To do: Under this line is a listing; return exactly the lines starting at the one with "fact count a" and running down to the one with "double calc_i_static () (93, 191)", and leave out its pictures.

Exercise materials:
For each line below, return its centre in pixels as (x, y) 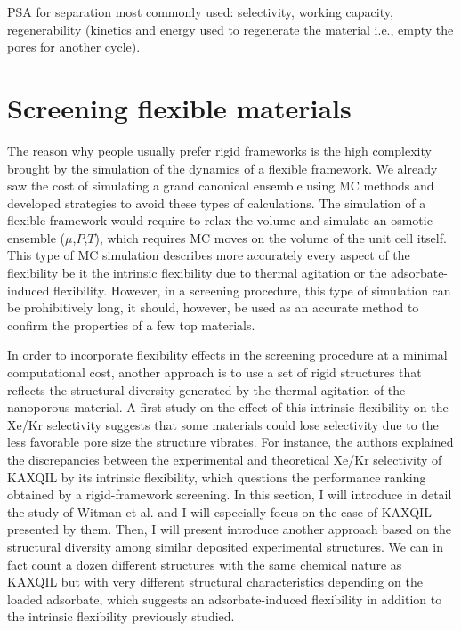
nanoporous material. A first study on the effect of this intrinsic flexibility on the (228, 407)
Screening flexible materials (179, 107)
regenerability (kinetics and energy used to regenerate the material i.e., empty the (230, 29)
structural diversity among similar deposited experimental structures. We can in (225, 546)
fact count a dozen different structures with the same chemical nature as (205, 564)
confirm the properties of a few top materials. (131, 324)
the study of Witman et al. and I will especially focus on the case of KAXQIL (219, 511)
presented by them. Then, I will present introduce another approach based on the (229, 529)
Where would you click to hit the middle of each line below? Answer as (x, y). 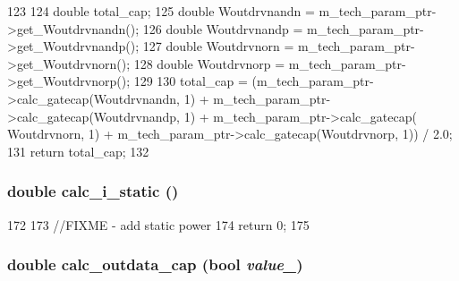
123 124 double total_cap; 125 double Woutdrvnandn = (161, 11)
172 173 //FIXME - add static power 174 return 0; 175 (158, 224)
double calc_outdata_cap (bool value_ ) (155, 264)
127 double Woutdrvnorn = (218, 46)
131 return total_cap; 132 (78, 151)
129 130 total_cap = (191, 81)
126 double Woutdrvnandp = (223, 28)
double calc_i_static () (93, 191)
==
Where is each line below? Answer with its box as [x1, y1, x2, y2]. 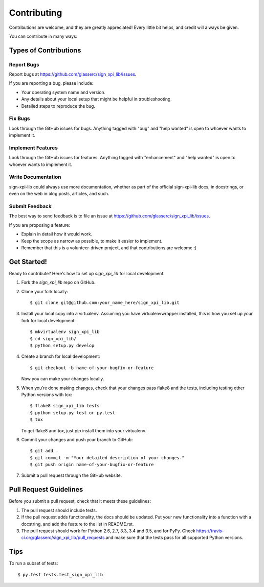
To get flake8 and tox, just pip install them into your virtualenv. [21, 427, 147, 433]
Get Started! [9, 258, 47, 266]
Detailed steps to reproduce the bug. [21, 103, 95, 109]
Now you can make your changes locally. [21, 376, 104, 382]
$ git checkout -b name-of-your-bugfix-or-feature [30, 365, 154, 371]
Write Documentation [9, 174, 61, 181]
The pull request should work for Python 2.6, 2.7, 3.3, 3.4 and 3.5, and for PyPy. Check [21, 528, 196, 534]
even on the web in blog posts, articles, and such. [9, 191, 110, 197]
==
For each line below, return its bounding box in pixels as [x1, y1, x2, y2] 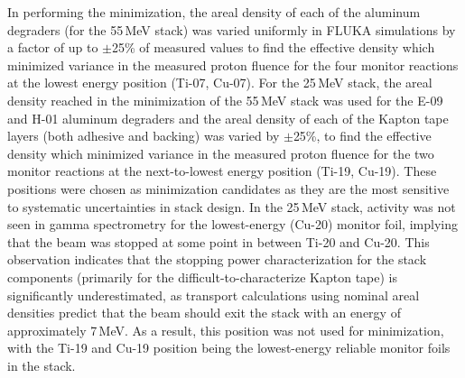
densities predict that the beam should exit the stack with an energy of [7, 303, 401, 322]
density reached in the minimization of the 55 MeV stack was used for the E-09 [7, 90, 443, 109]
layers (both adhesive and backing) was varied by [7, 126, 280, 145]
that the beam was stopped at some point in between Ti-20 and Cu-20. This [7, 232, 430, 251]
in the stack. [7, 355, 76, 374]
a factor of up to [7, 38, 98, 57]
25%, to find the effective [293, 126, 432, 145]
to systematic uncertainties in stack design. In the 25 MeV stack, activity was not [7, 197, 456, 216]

Response:
fact count a dozen different structures with the same chemical nature as (205, 564)
confirm the properties of a few top materials. (131, 324)
the study of Witman et al. and I will especially focus on the case of KAXQIL (219, 511)
presented by them. Then, I will present introduce another approach based on the (229, 529)
Where would you click to hit the middle of each line below? Answer as (x, y). 
123 124 double total_cap; 125 double Woutdrvnandn = (161, 11)
172 173 //FIXME - add static power 174 return 0; 175 (158, 224)
double calc_outdata_cap (bool value_ ) (155, 264)
127 double Woutdrvnorn = (218, 46)
131 return total_cap; 132 (78, 151)
129 130 total_cap = (191, 81)
126 double Woutdrvnandp = (223, 28)
double calc_i_static () (93, 191)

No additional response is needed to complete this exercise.